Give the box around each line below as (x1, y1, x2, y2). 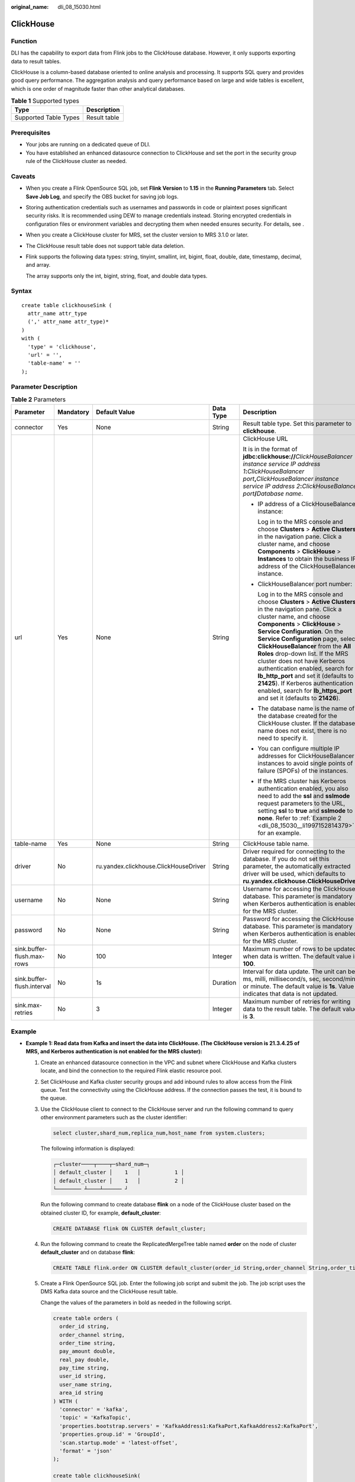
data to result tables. (11, 58, 62, 65)
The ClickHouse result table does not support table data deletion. (25, 242, 185, 249)
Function (11, 37, 37, 45)
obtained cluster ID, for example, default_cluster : (40, 1209, 161, 1216)
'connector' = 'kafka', (59, 1406, 128, 1413)
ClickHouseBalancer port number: (257, 580, 352, 588)
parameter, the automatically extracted (243, 863, 351, 871)
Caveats (11, 172, 35, 180)
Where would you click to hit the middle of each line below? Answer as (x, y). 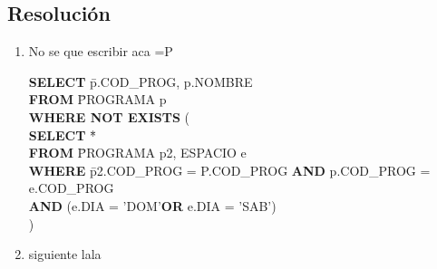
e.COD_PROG (71, 188)
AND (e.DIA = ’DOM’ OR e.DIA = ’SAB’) (152, 205)
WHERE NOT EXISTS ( (109, 116)
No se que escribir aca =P (101, 51)
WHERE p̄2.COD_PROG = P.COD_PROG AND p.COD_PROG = (229, 170)
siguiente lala (65, 254)
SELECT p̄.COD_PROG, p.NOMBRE (141, 81)
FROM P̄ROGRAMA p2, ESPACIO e (137, 153)
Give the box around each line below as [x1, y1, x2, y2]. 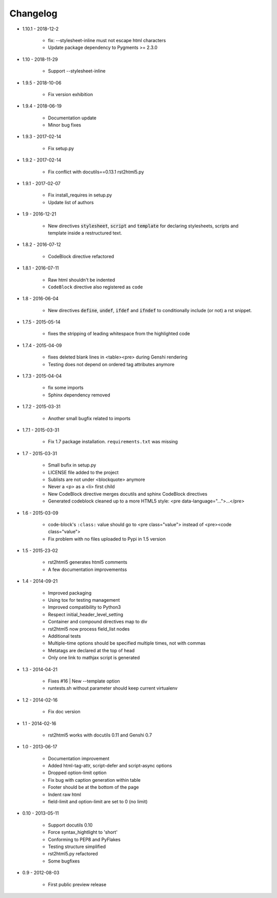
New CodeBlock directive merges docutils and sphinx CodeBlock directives [48, 491, 208, 497]
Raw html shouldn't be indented [48, 277, 115, 283]
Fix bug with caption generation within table [48, 777, 141, 783]
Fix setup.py [48, 145, 74, 151]
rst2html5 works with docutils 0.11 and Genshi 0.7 [48, 732, 152, 738]
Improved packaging [48, 589, 92, 596]
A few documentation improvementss [48, 566, 127, 572]
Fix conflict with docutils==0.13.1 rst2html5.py [48, 169, 144, 175]
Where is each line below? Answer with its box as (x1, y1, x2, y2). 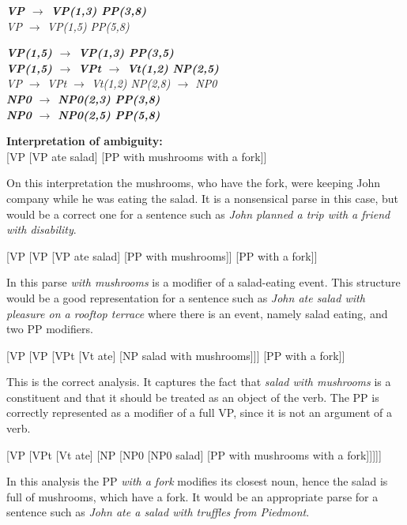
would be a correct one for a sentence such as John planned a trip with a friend (6, 205, 390, 222)
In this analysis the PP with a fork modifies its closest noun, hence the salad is (6, 473, 388, 489)
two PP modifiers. (6, 321, 93, 337)
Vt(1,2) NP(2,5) (127, 59, 219, 76)
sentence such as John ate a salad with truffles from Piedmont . (6, 504, 310, 520)
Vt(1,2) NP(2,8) (91, 75, 171, 92)
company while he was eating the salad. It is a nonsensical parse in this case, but (6, 189, 399, 206)
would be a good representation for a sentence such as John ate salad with (6, 289, 365, 306)
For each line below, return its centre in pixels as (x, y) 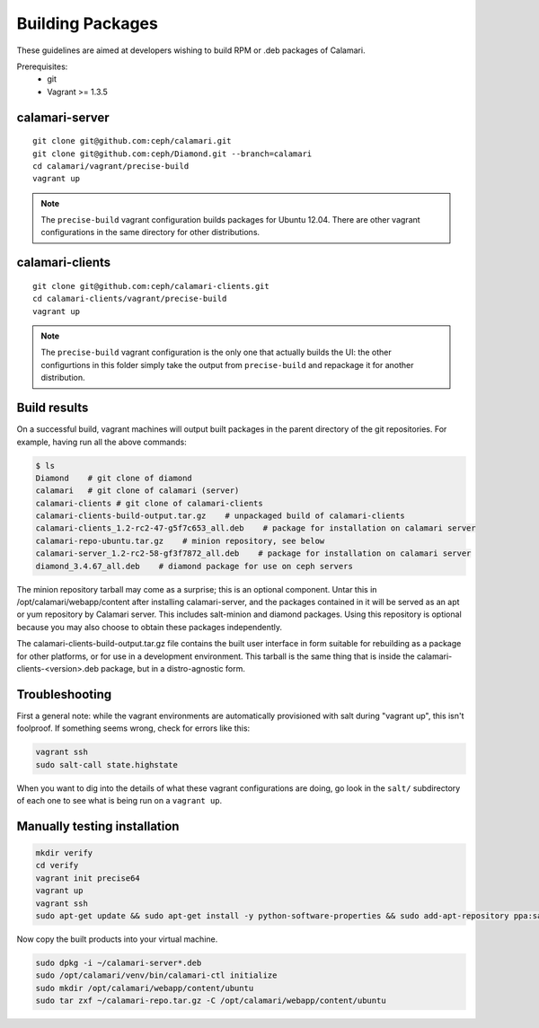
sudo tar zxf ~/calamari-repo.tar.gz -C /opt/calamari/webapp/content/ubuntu (211, 1001)
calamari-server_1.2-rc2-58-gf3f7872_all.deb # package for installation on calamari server (253, 554)
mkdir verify (64, 853)
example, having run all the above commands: (102, 442)
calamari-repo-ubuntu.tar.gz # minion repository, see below (180, 540)
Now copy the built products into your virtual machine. (117, 939)
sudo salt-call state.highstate (107, 764)
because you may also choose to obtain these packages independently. (150, 627)
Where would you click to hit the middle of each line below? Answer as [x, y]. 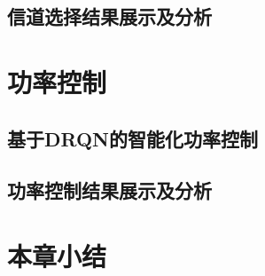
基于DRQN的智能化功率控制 [133, 138]
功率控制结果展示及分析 [109, 190]
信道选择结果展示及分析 [109, 16]
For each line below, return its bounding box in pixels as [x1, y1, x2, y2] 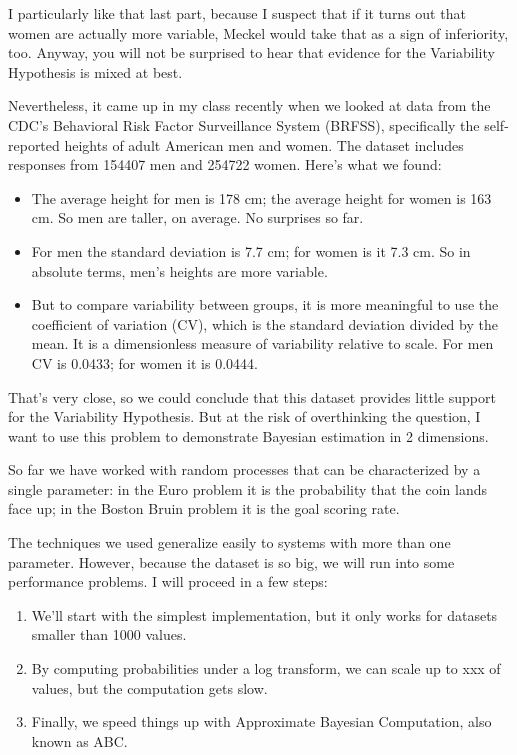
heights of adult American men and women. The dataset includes [64, 134, 464, 155]
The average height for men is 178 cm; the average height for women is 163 [31, 187, 492, 208]
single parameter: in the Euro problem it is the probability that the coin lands [8, 478, 487, 499]
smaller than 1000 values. [31, 624, 187, 645]
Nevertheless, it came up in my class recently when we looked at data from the [8, 95, 491, 116]
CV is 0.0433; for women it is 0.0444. [31, 352, 258, 373]
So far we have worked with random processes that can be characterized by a [8, 459, 481, 480]
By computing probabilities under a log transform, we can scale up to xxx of [31, 658, 501, 679]
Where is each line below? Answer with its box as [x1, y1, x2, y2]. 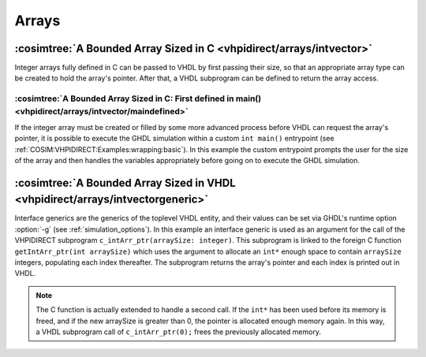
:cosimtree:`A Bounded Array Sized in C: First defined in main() [14, 93, 262, 104]
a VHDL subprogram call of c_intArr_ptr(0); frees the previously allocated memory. [35, 327, 321, 337]
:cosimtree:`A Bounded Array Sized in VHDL [14, 176, 236, 189]
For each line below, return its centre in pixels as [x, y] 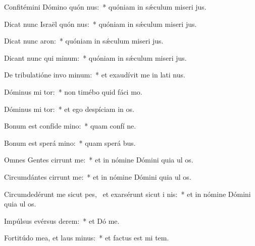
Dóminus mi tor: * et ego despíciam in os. [69, 109]
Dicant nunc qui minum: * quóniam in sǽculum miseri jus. [95, 57]
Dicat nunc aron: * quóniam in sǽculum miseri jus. [84, 41]
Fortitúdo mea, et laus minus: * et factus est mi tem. [87, 238]
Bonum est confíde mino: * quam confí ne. [70, 126]
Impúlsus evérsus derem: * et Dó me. [62, 220]
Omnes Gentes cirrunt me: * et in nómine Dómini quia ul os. [99, 160]
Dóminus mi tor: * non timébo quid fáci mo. [73, 91]
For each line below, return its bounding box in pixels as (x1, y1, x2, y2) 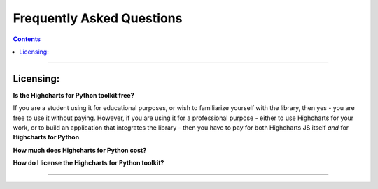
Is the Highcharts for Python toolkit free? (13, 91, 134, 99)
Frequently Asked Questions (13, 10, 183, 26)
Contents (13, 35, 41, 43)
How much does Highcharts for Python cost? (13, 146, 147, 154)
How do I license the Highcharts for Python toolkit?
=====
WORK TO COMPLETE: Every line from the top of the records above to the line with "Improved packaging [48, 589, 92, 596]", inclusive, should be duplicated exactly, minus the pictures.

WRITTEN RESPONSE:
Give the box around each line below as (x1, y1, x2, y2). 
data to result tables. (11, 58, 62, 65)
The ClickHouse result table does not support table data deletion. (25, 242, 185, 249)
Function (11, 37, 37, 45)
obtained cluster ID, for example, default_cluster : (40, 1209, 161, 1216)
'connector' = 'kafka', (59, 1406, 128, 1413)
ClickHouseBalancer port number: (257, 580, 352, 588)
parameter, the automatically extracted (243, 863, 351, 871)
Caveats (11, 172, 35, 180)
Where would you click to hit the middle of each line below? Answer as (x, y). 
e.COD_PROG (71, 188)
AND (e.DIA = ’DOM’ OR e.DIA = ’SAB’) (152, 205)
WHERE NOT EXISTS ( (109, 116)
No se que escribir aca =P (101, 51)
WHERE p̄2.COD_PROG = P.COD_PROG AND p.COD_PROG = (229, 170)
siguiente lala (65, 254)
SELECT p̄.COD_PROG, p.NOMBRE (141, 81)
FROM P̄ROGRAMA p2, ESPACIO e (137, 153)
Give the box around each line below as [x1, y1, x2, y2]. 
New CodeBlock directive merges docutils and sphinx CodeBlock directives [48, 491, 208, 497]
Raw html shouldn't be indented [48, 277, 115, 283]
Fix bug with caption generation within table [48, 777, 141, 783]
Fix setup.py [48, 145, 74, 151]
rst2html5 works with docutils 0.11 and Genshi 0.7 [48, 732, 152, 738]
Improved packaging [48, 589, 92, 596]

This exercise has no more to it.